Toothpaste brands don’t have ‘communities’

The topic of communities on social media is a hot one. “Community management,” as it is sold, means that people need to reply to comments, says Thomas. “If you’re a toothpaste brand, what do you mean you have a community?” Thomas believes that a true community on social media forms when people in the comments share a common interest or belief.

“I think a community on social is where people in the comment section actually have something in common with each other and share this thing they believe in,” she says. “So if you’re a fan of a football team or Call of Duty… If you’re in places where people have this passion and shared love, then, yes, I think people are part of those communities.”

She says that while brands strive to have a personality online, more often than not that is just the personality of the admin managing the account. She’s a firm believer that social shouldn’t sit apart from the brand; the tone-of-voice, so to speak, should be consistent throughout the entire business.

She emphasizes the importance of strategic thinking in social media, noting that many brands still treat it as a siloed space. In her view, there is often too much focus on being different on social platforms without considering how those efforts contribute to the broader goals of the business.

Social media managers face ‘tough’ questions

While standing out can be effective, she believes brands should take a step back and evaluate the bigger picture. Increasingly, those working in social media will face tougher questions about the real impact of their work and how it supports the overall business strategy.

Over the past week, in typical fashion, we’ve seen brands jump on the ‘Astronomer CEO’ meme, which Thomas has thoughts about. “Every piece of social content is an ad – and not in the sense of paying money, but you creating something to show to an audience,” she explains. “If you wouldn’t put that on the TV – obviously, social content and TV content are very different – but if you wouldn’t confidently as a brand put it somewhere else, why do we think it’s OK for it to live on social?”

In 2022, Thomas joined TikTok as its UK live content and campaign operations manager. It was a dream role that came at a time when she felt incredibly confident in her abilities. With a boss who truly believed in her vision, Thomas helped grow the Live team from 13 people to 130 in two years.

“At the time, live content was the biggest revenue maker for the platform,” she says. “It wasn’t this kid dancing app any more. That perception had already shifted. But the live content team was so new. And that was quite cool.”

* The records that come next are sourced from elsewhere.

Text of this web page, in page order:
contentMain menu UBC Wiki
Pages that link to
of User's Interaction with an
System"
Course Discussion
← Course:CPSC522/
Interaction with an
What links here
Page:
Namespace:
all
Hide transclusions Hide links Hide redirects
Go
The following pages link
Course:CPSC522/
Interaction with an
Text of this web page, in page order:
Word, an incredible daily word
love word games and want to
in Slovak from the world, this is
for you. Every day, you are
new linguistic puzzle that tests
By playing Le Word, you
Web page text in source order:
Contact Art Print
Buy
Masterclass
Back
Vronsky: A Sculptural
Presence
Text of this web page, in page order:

Working at Frankly with Michael Corcoran

In 2024, Thomas left TikTok to join social media consultancy Frankly as director of social media. There, she worked closely with Michael Corcoran, known for his standout marketing work with budget airline Ryanair. While there, Frankly partnered with global brands across the industrial goods, pharma and finance sectors.

However, just two weeks ago, on Friday the 13th, the company made headlines for alleged financial misappropriation. According to The Irish Times, liquidators were appointed to Frankly’s parent company, Frank & Bear. The company, which employed 12 people, was reportedly “unable to meet its debts” and “two of its three directors” were said to be involved in “promoting a petition through the courts for the winding up of the firm.”

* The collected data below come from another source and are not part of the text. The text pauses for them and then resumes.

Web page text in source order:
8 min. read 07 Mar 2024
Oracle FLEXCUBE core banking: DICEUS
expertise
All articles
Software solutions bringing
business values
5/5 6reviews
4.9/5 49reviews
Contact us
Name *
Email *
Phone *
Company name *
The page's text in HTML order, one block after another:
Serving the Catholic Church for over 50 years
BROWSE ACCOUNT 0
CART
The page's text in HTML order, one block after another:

Thomas was gutted. “€1.75m. That’s how much our company’s financial controller is alleged to have misappropriated. According to the reports, it funded house renovations, holidays, cars and even a Premier League season ticket,” she wrote on LinkedIn to her 17,000 followers.

Thomas says the news was “unexpected” and tells The Drum she was “gutted.”

“Frankly was a business I helped build and then for it to all crumble and us not have a chance to do anything about it was a hard pill to swallow.”

Legal proceedings are still ongoing, so it’s a touchy subject for Thomas. She explained that, after she posted the news on social media, she received so much support from people in the form of messages and calls, even from people she didn’t realize had been following her career.

“I’ve spent my whole career trying to build a ‘network,’ a ‘community,’ because I didn’t have one starting out. I didn’t intern at a big name. I didn’t know the right people. I didn’t grow up around this world – as I’ve said 63,939 times, I really thought The Apprentice was what this world was like. But I do love people.”

A look to the future

From the ashes of Frankly, Thomas, Cochoran and Chris Barton have rebounded this week to open a new social media consultancy, Slice. “We’re here to slice through the BS,” she laughs. “We know that, when you do social right, you can actually have an impact for businesses. And Michael is the poster boy of that. How he changed Ryanair is insane, building this cult brand that Gen Z and Millennials now love. So we decided to do it together. We wanted to create a consultancy that helps brands get more serious about how they think about social because it’s still not taken very seriously.”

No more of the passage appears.